IFG report reveals frustration with ‘rigid’ Digital Marketplace

New report lifts lid on frustrations and tensions within government over role of Government Digital Service

Theresa May’s government has shown limited visible political leadership for digital government, according to a hard-hitting report from the Institute for Government.

The institute has released a study on how digital government can be improved, calling for greater ministerial support for digital transformation.

It said that a new minister for digital government should be appointed to inject new life into the digital transformation agenda and overcome resistance among some civil servants.

The report said: “In Whitehall, the role of the Government Digital Service (GDS), which is tasked with leading the digital transformation of government, is contested, and its achievements questioned.

“The spread of new digital services for the public has been slower than planned. And departments resent interference and resist new ways of working.

“Much remains to be done if the manifesto commitments are to be met and the opportunities of the digital age seized.”

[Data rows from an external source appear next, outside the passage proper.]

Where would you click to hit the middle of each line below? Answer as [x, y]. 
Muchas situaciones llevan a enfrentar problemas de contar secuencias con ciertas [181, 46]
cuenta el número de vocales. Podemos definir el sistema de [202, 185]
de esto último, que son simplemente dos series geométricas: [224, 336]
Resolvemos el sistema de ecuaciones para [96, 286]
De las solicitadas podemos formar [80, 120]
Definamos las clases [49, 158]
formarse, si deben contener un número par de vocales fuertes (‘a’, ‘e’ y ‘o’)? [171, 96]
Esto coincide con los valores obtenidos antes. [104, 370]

The report was compiled after interviews with 30 interviews with senior digital and policy officials across Whitehall and the public sector, and vendors to government.

It uncovered frustration with the government’s Digital Marketplace, which lacks features such as one-click purchasing.

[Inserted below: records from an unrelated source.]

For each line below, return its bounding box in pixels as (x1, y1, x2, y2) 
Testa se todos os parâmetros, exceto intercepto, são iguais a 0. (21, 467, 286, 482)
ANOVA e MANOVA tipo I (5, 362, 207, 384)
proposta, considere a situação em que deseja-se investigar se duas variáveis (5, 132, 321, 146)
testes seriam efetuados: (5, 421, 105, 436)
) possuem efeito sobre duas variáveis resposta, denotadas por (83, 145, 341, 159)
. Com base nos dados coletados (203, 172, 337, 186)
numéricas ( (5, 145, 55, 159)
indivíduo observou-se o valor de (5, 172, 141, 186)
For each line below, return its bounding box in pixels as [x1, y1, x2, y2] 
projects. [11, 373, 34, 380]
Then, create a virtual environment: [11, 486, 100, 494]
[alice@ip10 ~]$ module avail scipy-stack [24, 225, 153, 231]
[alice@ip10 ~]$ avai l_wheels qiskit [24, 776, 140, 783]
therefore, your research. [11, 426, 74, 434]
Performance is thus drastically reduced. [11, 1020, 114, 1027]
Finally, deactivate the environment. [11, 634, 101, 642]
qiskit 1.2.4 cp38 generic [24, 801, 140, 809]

“One vendor told us that when it started, the Digital Marketplace felt like a catalogue of assured products; as it has grown, it has lost this element of quality assurance,” according to the authors.

The IFG recommended that GDS standards need to be applied consistently in tenders.

It added that user needs could be met better through a more proactive helpdesk “that both monitors and supports the quality of tenders for inexperienced users, and one-click ordering and payment for experienced users”.

IFG also said there should be no complacency about the extent to which IT transformation has led to culture change within government.

It said that it had “found that while there are now digital teams in every government department, many senior civil servants still confuse IT and digital, and departments have only started to adapt to new ways of working.

“Many services and the datasets that support them operate in glorious isolation, running old software on old IT, with bespoke data exchanges. In the wider public sector, progress is even more patchy.”